Experts and residents residing in the southeastern Pakistan desert told Al Jazeera a “drought-induced famine” is affecting the lives of impoverished individuals in the region.
Ever since the famine story broke out, the Pakistani government has focused its attention in the region. According to Al Jazeera, the National Disaster Management Authority claims, “Tharparkar has seen the delivery of 3,582.3 tonnes of wheat (worth approximately $2.5m), 201 tonnes of rice, and 1,483.7 tonnes of emergency food packs and other food aid”.
But despite the government’s involvement in helping the famine-stricken region, the Pakistan Meteorological Department believes that there is no drought in Tharparkar in the first place. The department instead classifies it as a “socioeconomic disaster” despite the region being drier than usual this year.
On the other hand, the NGOs in Pakistan believe that the famine that killed over 100 children in Pakistan could have been avoided had the government decided to act sooner. According to the Guardian, Pakistani activists blame the government for failing to provide the region with healthcare and better infrastructure.
A local newspaper also told a similar story about the famine in southeastern Pakistan.
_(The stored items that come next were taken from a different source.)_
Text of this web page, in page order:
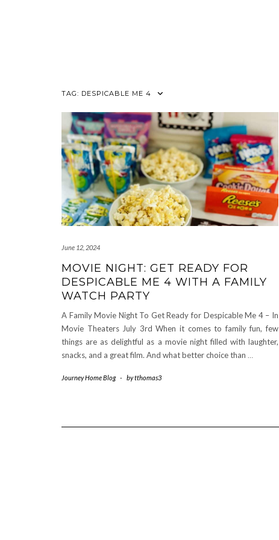
TAG: DESPICABLE ME 4
June 12, 2024
MOVIE NIGHT: GET READY FOR
DESPICABLE ME 4 WITH A FAMILY
WATCH PARTY
A Family Movie Night To Get Ready for Despicable Me 4 – In
Movie Theaters July 3rd When it comes to family fun, few
things are as delightful as a movie night filled with laughter,
snacks, and a great film. And what better choice than …
Journey Home Blog - bytthomas3
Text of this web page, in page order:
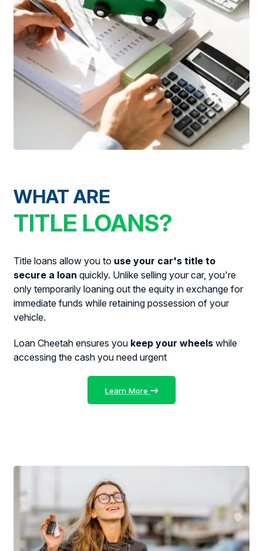
WHAT ARE
TITLE LOANS?
Title loans allow you to use your car's title to
secure a loan quickly. Unlike selling your car, you're
only temporarily loaning out the equity in exchange for
immediate funds while retaining possession of your
vehicle.
Loan Cheetah ensures you keep your wheels while
accessing the cash you need urgent
Learn More
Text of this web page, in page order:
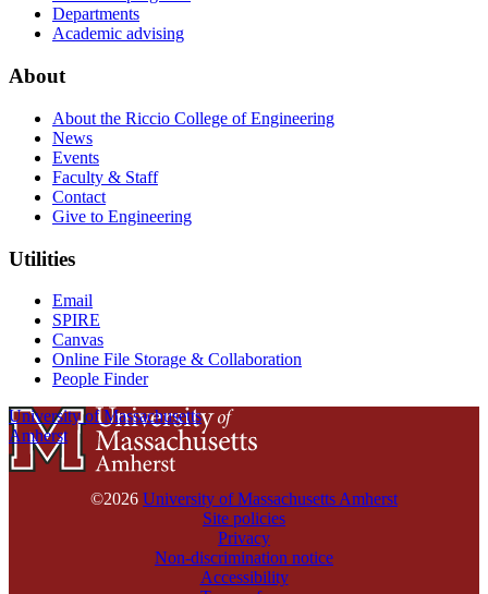
Departments
Academic advising
About
About the Riccio College of Engineering
News
Events
Faculty & Staff
Contact
Give to Engineering
Utilities
Email
SPIRE
Canvas
Online File Storage & Collaboration
People Finder
University of Massachusetts
Amherst
©2026 University of Massachusetts Amherst
Site policies
Privacy
Non-discrimination notice
Accessibility

“The provincial government usually declares a state of drought in Thar by September or October when there is low rainfall during and after the monsoon season,” said the Express Tribune, a Pakistani newspaper.
Due to the low amount of rainfall last year in September, the government apparently pushed forward the declaration “and the provision of relief was thus delayed.”
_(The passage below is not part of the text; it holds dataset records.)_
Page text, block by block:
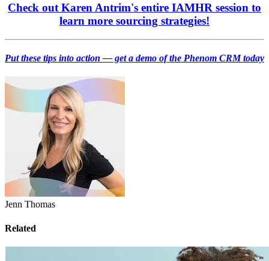
Check out Karen Antrim's entire IAMHR session to
learn more sourcing strategies!
Put these tips into action — get a demo of the Phenom CRM today
Jenn Thomas
Related

Sources also told the newspaper that the local administration and health officials informed the chief minister that the conditions in the region were “normal during drought”.
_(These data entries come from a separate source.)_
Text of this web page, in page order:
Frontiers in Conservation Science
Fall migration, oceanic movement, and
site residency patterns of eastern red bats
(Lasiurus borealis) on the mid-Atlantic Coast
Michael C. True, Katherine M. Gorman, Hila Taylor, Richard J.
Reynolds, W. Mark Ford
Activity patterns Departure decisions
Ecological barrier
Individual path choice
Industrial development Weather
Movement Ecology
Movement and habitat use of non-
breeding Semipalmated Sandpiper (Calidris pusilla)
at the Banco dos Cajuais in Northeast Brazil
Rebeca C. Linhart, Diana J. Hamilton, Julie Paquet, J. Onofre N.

According to local organizations that work with some of the poorest people in Pakistan, members of Dalit population are the ones mainly affected by the drought.
“Known in Pakistan as the scheduled class, Dalits suffer heavy discrimination under the caste system common across south Asia.”
The founder of Baanhn Beli, an NGO operating in Tharparkar since 1985, believes that representatives who were elected to represent the region should be held responsible for failing to properly report to the chief minister. He also believes that if the state invested in Tharparkar, most of the deaths caused by the famine would have not occurred.
It is clear that the officials are refusing to take full responsibility for the crisis in southeastern Pakistan. The international community, along with local humanitarian groups, is criticizing the state for failing to stop a preventable famine. They believe that the government should keep its promise and compensate the families of the victims for improperly handling the situation.